仲睦まじい親子狐の姿をみているうちに、やがて、男の目から、一粒の涙が零れ落ちました。
男の心に、いつかの温かい風が吹き始めました。
男は親狐の側に跪き、背中を優しく、優しくなでてあげました。

男の心に吹きはじめた温かい風は、氷のように硬く閉ざしていた男の心の扉を開き始めました。
男のその開いた扉の中からは、薄桃色の花びらが溢れんばかりに舞い散り、男の目から溢れ始めた涙は、今では肥よくになった畑に吸い込まれ、そこからは何百もの青い芽が、いっせいに吹き出しました。


暫くすると、男の姿はどこにもありませんでした。
男が跪いて、親狐の背中をなでていた辺り一面には、果てしなく広がるれんげ草があるだけでした。

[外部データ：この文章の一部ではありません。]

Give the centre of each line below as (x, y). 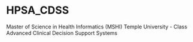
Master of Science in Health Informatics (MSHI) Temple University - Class (97, 27)
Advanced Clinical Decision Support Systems (62, 33)
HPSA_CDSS (38, 10)
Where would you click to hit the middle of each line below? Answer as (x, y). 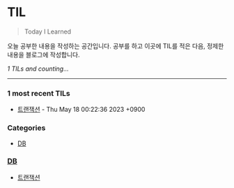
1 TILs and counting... (38, 68)
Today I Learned (48, 31)
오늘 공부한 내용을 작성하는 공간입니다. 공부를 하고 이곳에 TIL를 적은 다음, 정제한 (116, 45)
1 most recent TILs (39, 93)
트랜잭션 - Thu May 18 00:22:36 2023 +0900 (81, 110)
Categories (26, 128)
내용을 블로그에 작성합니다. (44, 55)
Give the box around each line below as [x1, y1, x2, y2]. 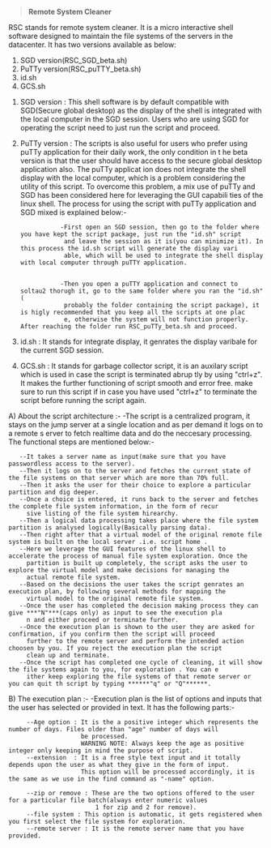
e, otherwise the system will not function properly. [63, 315, 249, 323]
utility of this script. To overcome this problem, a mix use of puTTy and [19, 182, 256, 191]
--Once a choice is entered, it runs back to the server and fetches [19, 495, 259, 503]
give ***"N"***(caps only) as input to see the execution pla [8, 609, 222, 617]
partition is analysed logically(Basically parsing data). [8, 524, 212, 532]
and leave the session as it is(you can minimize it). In [63, 238, 264, 246]
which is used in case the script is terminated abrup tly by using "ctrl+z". [19, 370, 263, 379]
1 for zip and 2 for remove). [95, 803, 197, 812]
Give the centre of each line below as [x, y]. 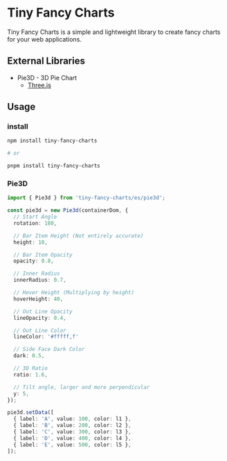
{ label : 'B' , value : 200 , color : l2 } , [72, 426]
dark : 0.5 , [29, 356]
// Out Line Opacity [43, 311]
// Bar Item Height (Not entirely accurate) [79, 236]
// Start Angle [35, 217]
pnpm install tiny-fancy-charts [54, 166]
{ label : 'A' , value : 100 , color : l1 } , [72, 419]
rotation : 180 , [35, 223]

そして、そこには親狐と、無邪気にじゃれあう3頭の子狐の姿が有るだけでした。

痩せた土地を肥よくな土地にするために、むかしむかしから、れんげ草の種を撒くのは、こんな悲しいお話があったからなのかもしれません。


☆へんしう

花言葉は
「心が和らぐ」「私の苦しみを和らげる」「感化」
【1556】

RE:ぶくぶくぶくなんな?  評価

ジグティー (2007年06月15日 00時40分)

なんか悲しいお話だね・・o( _ _ )o ショボーン

らぶちゃん、PCメールの写真見て寝てね。
ジグももっかい見てから寝るです。